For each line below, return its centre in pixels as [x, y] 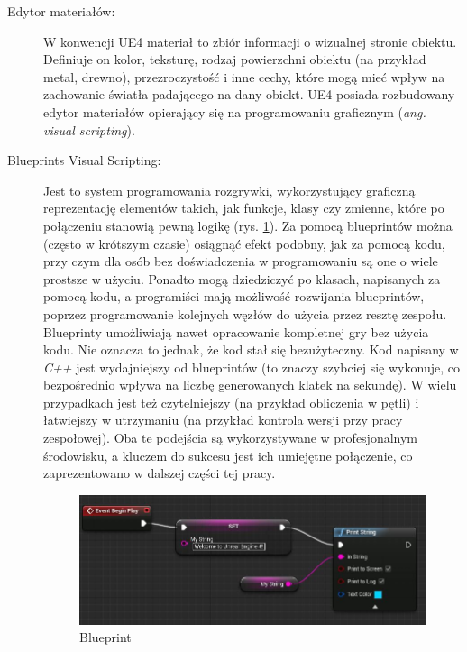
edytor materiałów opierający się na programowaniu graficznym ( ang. [235, 111]
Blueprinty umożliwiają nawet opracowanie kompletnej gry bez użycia [236, 331]
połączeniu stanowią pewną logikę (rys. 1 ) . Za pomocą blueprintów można [248, 225]
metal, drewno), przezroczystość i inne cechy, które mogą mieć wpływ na [244, 76]
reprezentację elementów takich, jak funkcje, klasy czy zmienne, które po [244, 208]
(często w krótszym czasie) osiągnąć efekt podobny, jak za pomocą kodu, [244, 243]
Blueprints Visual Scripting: [84, 160]
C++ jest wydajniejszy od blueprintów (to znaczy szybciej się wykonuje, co [252, 367]
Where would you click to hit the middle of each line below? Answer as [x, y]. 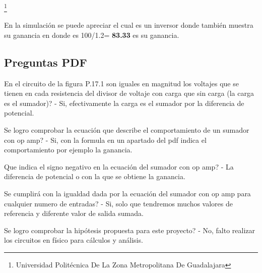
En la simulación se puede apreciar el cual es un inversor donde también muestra [129, 25]
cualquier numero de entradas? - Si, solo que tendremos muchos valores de [118, 203]
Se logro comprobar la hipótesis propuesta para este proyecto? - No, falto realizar [129, 230]
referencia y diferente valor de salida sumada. [74, 213]
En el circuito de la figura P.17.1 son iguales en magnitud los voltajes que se [121, 83]
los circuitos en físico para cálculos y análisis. [74, 240]
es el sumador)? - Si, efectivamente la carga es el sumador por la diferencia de [124, 103]
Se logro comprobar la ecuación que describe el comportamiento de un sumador [127, 130]
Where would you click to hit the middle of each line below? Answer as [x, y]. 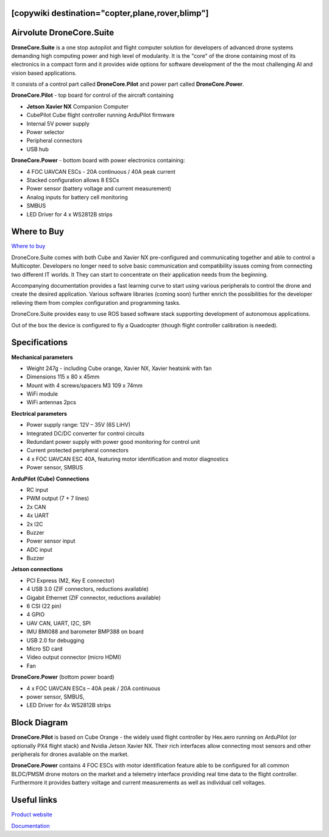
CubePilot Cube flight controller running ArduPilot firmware [101, 115]
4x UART [38, 516]
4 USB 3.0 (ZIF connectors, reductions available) [87, 589]
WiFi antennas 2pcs [51, 402]
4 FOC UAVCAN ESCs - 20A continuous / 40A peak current [101, 171]
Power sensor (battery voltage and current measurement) [99, 188]
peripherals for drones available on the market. [70, 754]
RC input [37, 490]
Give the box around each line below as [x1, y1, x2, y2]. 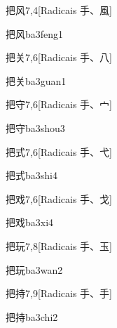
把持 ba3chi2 [6, 309, 58, 324]
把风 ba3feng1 [6, 26, 64, 41]
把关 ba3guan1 [6, 73, 67, 88]
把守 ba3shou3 [6, 120, 65, 135]
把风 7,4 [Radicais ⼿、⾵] [6, 3, 112, 17]
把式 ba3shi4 [6, 168, 57, 183]
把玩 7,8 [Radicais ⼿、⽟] [6, 238, 112, 253]
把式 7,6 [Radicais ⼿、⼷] [6, 144, 112, 159]
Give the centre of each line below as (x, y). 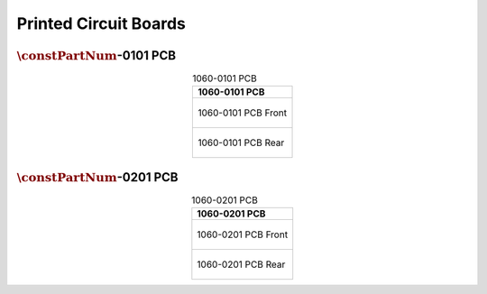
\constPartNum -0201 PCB (97, 177)
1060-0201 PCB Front (243, 234)
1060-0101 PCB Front (243, 113)
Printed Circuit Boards (101, 23)
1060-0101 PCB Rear (241, 142)
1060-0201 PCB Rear (241, 264)
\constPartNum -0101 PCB (96, 55)
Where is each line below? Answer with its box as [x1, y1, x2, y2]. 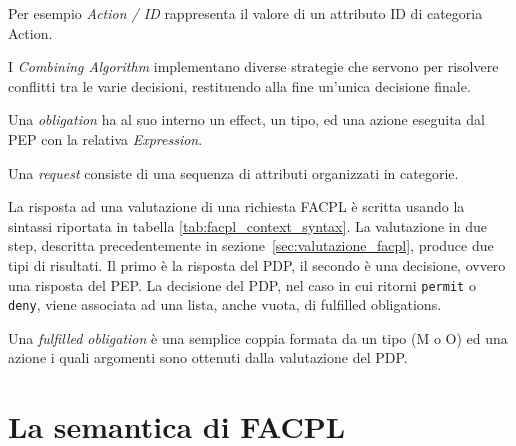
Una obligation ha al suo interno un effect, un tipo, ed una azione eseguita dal [8, 109, 485, 130]
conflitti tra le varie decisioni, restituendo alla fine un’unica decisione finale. [8, 75, 471, 96]
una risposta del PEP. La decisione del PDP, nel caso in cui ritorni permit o [8, 274, 476, 295]
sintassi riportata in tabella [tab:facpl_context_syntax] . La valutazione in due [8, 215, 487, 236]
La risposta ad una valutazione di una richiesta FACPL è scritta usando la [8, 196, 465, 217]
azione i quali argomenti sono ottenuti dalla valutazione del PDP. [8, 347, 408, 368]
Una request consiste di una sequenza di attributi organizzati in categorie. [8, 162, 459, 183]
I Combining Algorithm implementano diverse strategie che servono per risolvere [8, 56, 499, 77]
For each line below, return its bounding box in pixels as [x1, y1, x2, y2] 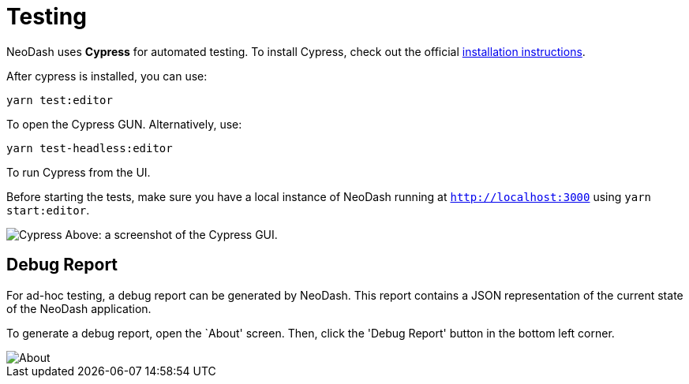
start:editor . [6, 203, 90, 217]
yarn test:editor [6, 93, 113, 106]
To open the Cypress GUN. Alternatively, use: [6, 117, 242, 131]
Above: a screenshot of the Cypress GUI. [65, 227, 278, 241]
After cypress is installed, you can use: [6, 69, 208, 83]
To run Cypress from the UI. [6, 165, 151, 179]
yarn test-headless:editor [6, 141, 173, 155]
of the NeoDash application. [6, 301, 152, 315]
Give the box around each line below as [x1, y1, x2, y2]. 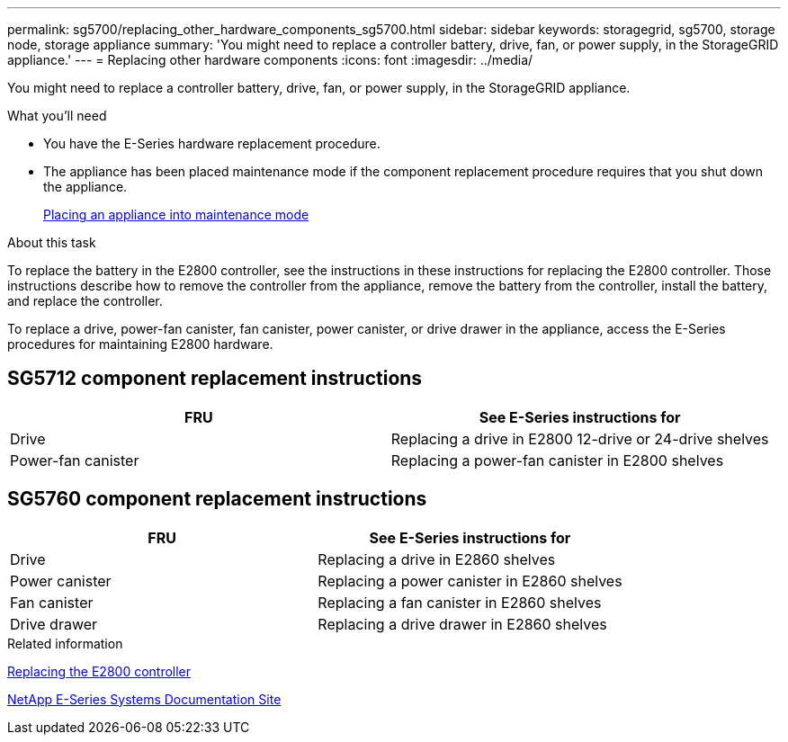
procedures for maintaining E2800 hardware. [7, 336, 273, 352]
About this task [7, 235, 96, 250]
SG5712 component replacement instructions [7, 367, 423, 390]
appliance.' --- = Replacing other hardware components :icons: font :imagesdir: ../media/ [7, 52, 533, 67]
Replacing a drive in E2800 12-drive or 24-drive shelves [390, 429, 769, 448]
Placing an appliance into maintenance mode [43, 207, 309, 222]
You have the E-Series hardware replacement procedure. [43, 136, 381, 151]
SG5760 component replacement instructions [7, 487, 427, 511]
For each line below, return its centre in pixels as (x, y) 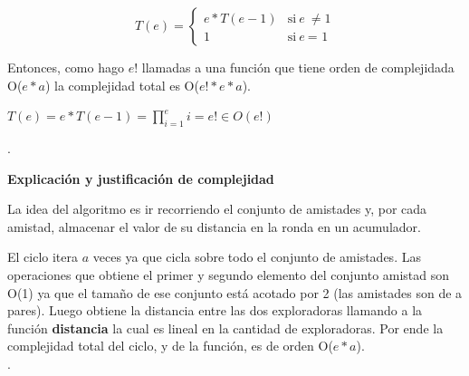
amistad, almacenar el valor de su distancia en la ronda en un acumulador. (214, 226)
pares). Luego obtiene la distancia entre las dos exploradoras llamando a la (215, 310)
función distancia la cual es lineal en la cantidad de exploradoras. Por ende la (225, 328)
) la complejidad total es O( (122, 85)
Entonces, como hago (66, 67)
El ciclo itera (43, 257)
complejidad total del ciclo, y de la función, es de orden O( (170, 346)
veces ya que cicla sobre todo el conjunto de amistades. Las (257, 257)
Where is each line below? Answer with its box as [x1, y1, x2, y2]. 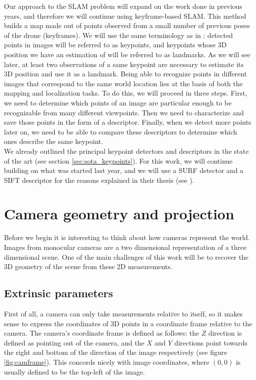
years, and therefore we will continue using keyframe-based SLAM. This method [4, 10, 247, 21]
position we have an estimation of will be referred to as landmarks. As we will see [4, 49, 251, 59]
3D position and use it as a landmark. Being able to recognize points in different [4, 69, 247, 79]
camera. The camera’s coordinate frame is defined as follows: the [4, 328, 199, 338]
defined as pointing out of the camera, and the [4, 337, 145, 347]
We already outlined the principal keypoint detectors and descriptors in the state [4, 145, 249, 156]
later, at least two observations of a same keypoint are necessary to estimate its [4, 59, 244, 69]
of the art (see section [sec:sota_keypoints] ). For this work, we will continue [4, 155, 233, 166]
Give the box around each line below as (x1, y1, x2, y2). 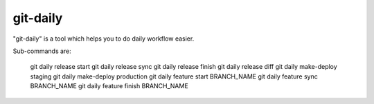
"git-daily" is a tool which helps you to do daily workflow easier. (12, 34, 195, 43)
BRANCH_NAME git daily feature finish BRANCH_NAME (30, 82, 188, 90)
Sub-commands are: (12, 47, 72, 55)
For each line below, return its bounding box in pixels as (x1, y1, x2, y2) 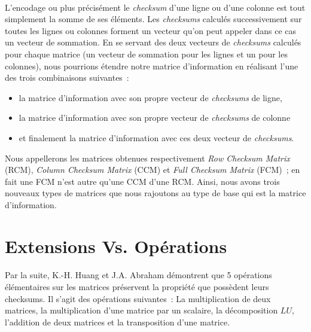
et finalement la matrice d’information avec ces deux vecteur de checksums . (19, 131, 294, 144)
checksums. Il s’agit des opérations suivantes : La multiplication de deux (5, 292, 271, 304)
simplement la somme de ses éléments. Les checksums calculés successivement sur (5, 13, 302, 25)
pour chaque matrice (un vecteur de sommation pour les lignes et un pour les (5, 47, 288, 60)
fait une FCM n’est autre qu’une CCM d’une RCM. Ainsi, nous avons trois (5, 175, 280, 187)
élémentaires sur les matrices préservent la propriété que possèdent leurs (5, 281, 269, 293)
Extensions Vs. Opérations (5, 233, 227, 258)
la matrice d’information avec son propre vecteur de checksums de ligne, (19, 91, 282, 103)
+-------+
Give back the material above exactly as it appears, minus any picture.

> [Expected answer]:
For each line below, return its centre in pixels as [x, y] 
edytor materiałów opierający się na programowaniu graficznym ( ang. [235, 111]
Blueprinty umożliwiają nawet opracowanie kompletnej gry bez użycia [236, 331]
połączeniu stanowią pewną logikę (rys. 1 ) . Za pomocą blueprintów można [248, 225]
metal, drewno), przezroczystość i inne cechy, które mogą mieć wpływ na [244, 76]
reprezentację elementów takich, jak funkcje, klasy czy zmienne, które po [244, 208]
(często w krótszym czasie) osiągnąć efekt podobny, jak za pomocą kodu, [244, 243]
Blueprints Visual Scripting: [84, 160]
C++ jest wydajniejszy od blueprintów (to znaczy szybciej się wykonuje, co [252, 367]
Where would you click to hit the middle of each line below? Answer as [x, y]. 
En la simulación se puede apreciar el cual es un inversor donde también muestra [129, 25]
cualquier numero de entradas? - Si, solo que tendremos muchos valores de [118, 203]
Se logro comprobar la hipótesis propuesta para este proyecto? - No, falto realizar [129, 230]
referencia y diferente valor de salida sumada. [74, 213]
En el circuito de la figura P.17.1 son iguales en magnitud los voltajes que se [121, 83]
los circuitos en físico para cálculos y análisis. [74, 240]
es el sumador)? - Si, efectivamente la carga es el sumador por la diferencia de [124, 103]
Se logro comprobar la ecuación que describe el comportamiento de un sumador [127, 130]
Where would you click to hit the middle of each line below? Answer as [x, y]. 
CubePilot Cube flight controller running ArduPilot firmware [101, 115]
4x UART [38, 516]
4 USB 3.0 (ZIF connectors, reductions available) [87, 589]
WiFi antennas 2pcs [51, 402]
4 FOC UAVCAN ESCs - 20A continuous / 40A peak current [101, 171]
Power sensor (battery voltage and current measurement) [99, 188]
peripherals for drones available on the market. [70, 754]
RC input [37, 490]
Give the box around each line below as [x1, y1, x2, y2]. 
把持 ba3chi2 [6, 309, 58, 324]
把风 ba3feng1 [6, 26, 64, 41]
把关 ba3guan1 [6, 73, 67, 88]
把守 ba3shou3 [6, 120, 65, 135]
把风 7,4 [Radicais ⼿、⾵] [6, 3, 112, 17]
把式 ba3shi4 [6, 168, 57, 183]
把玩 7,8 [Radicais ⼿、⽟] [6, 238, 112, 253]
把式 7,6 [Radicais ⼿、⼷] [6, 144, 112, 159]
Give the centre of each line below as (x, y). 
\constPartNum -0201 PCB (97, 177)
1060-0201 PCB Front (243, 234)
1060-0101 PCB Front (243, 113)
Printed Circuit Boards (101, 23)
1060-0101 PCB Rear (241, 142)
1060-0201 PCB Rear (241, 264)
\constPartNum -0101 PCB (96, 55)
Where is each line below? Answer with its box as [x1, y1, x2, y2]. 
Una obligation ha al suo interno un effect, un tipo, ed una azione eseguita dal [8, 109, 485, 130]
conflitti tra le varie decisioni, restituendo alla fine un’unica decisione finale. [8, 75, 471, 96]
una risposta del PEP. La decisione del PDP, nel caso in cui ritorni permit o [8, 274, 476, 295]
sintassi riportata in tabella [tab:facpl_context_syntax] . La valutazione in due [8, 215, 487, 236]
La risposta ad una valutazione di una richiesta FACPL è scritta usando la [8, 196, 465, 217]
azione i quali argomenti sono ottenuti dalla valutazione del PDP. [8, 347, 408, 368]
Una request consiste di una sequenza di attributi organizzati in categorie. [8, 162, 459, 183]
I Combining Algorithm implementano diverse strategie che servono per risolvere [8, 56, 499, 77]
For each line below, return its bounding box in pixels as [x1, y1, x2, y2] 
start:editor . [6, 203, 90, 217]
yarn test:editor [6, 93, 113, 106]
To open the Cypress GUN. Alternatively, use: [6, 117, 242, 131]
Above: a screenshot of the Cypress GUI. [65, 227, 278, 241]
After cypress is installed, you can use: [6, 69, 208, 83]
To run Cypress from the UI. [6, 165, 151, 179]
yarn test-headless:editor [6, 141, 173, 155]
of the NeoDash application. [6, 301, 152, 315]
Give the box around each line below as [x1, y1, x2, y2]. 
procedures for maintaining E2800 hardware. [7, 336, 273, 352]
About this task [7, 235, 96, 250]
SG5712 component replacement instructions [7, 367, 423, 390]
appliance.' --- = Replacing other hardware components :icons: font :imagesdir: ../media/ [7, 52, 533, 67]
Replacing a drive in E2800 12-drive or 24-drive shelves [390, 429, 769, 448]
Placing an appliance into maintenance mode [43, 207, 309, 222]
You have the E-Series hardware replacement procedure. [43, 136, 381, 151]
SG5760 component replacement instructions [7, 487, 427, 511]
For each line below, return its centre in pixels as (x, y) 
amistad, almacenar el valor de su distancia en la ronda en un acumulador. (214, 226)
pares). Luego obtiene la distancia entre las dos exploradoras llamando a la (215, 310)
función distancia la cual es lineal en la cantidad de exploradoras. Por ende la (225, 328)
) la complejidad total es O( (122, 85)
Entonces, como hago (66, 67)
El ciclo itera (43, 257)
complejidad total del ciclo, y de la función, es de orden O( (170, 346)
veces ya que cicla sobre todo el conjunto de amistades. Las (257, 257)
Where is each line below? Answer with its box as [x1, y1, x2, y2]. 
years, and therefore we will continue using keyframe-based SLAM. This method [4, 10, 247, 21]
position we have an estimation of will be referred to as landmarks. As we will see [4, 49, 251, 59]
3D position and use it as a landmark. Being able to recognize points in different [4, 69, 247, 79]
camera. The camera’s coordinate frame is defined as follows: the [4, 328, 199, 338]
defined as pointing out of the camera, and the [4, 337, 145, 347]
We already outlined the principal keypoint detectors and descriptors in the state [4, 145, 249, 156]
later, at least two observations of a same keypoint are necessary to estimate its [4, 59, 244, 69]
of the art (see section [sec:sota_keypoints] ). For this work, we will continue [4, 155, 233, 166]
Give the box around each line below as (x1, y1, x2, y2). 
"git-daily" is a tool which helps you to do daily workflow easier. (12, 34, 195, 43)
BRANCH_NAME git daily feature finish BRANCH_NAME (30, 82, 188, 90)
Sub-commands are: (12, 47, 72, 55)
For each line below, return its bounding box in pixels as (x1, y1, x2, y2) 
et finalement la matrice d’information avec ces deux vecteur de checksums . (19, 131, 294, 144)
checksums. Il s’agit des opérations suivantes : La multiplication de deux (5, 292, 271, 304)
simplement la somme de ses éléments. Les checksums calculés successivement sur (5, 13, 302, 25)
pour chaque matrice (un vecteur de sommation pour les lignes et un pour les (5, 47, 288, 60)
fait une FCM n’est autre qu’une CCM d’une RCM. Ainsi, nous avons trois (5, 175, 280, 187)
élémentaires sur les matrices préservent la propriété que possèdent leurs (5, 281, 269, 293)
Extensions Vs. Opérations (5, 233, 227, 258)
la matrice d’information avec son propre vecteur de checksums de ligne, (19, 91, 282, 103)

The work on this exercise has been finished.